Records from a collection

•••

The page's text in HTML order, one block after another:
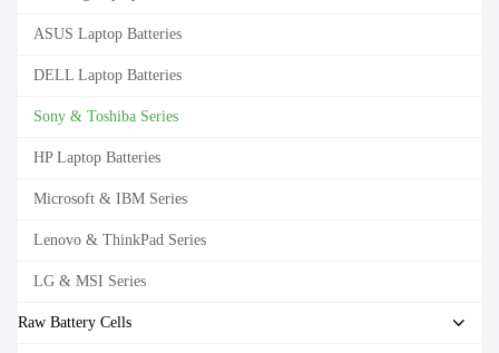
ASUS Laptop Batteries
DELL Laptop Batteries
Sony & Toshiba Series
HP Laptop Batteries
Microsoft & IBM Series
Lenovo & ThinkPad Series
LG & MSI Series
Raw Battery Cells
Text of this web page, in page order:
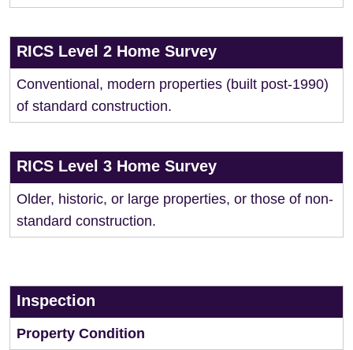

•••

PROBLEM REQUIREMENTS |
Every line above is to be given again exactly, apart from the pictures.

ANSWER AREA |
The page's text in HTML order, one block after another:
ASUS Laptop Batteries
DELL Laptop Batteries
Sony & Toshiba Series
HP Laptop Batteries
Microsoft & IBM Series
Lenovo & ThinkPad Series
LG & MSI Series
Raw Battery Cells
Text of this web page, in page order:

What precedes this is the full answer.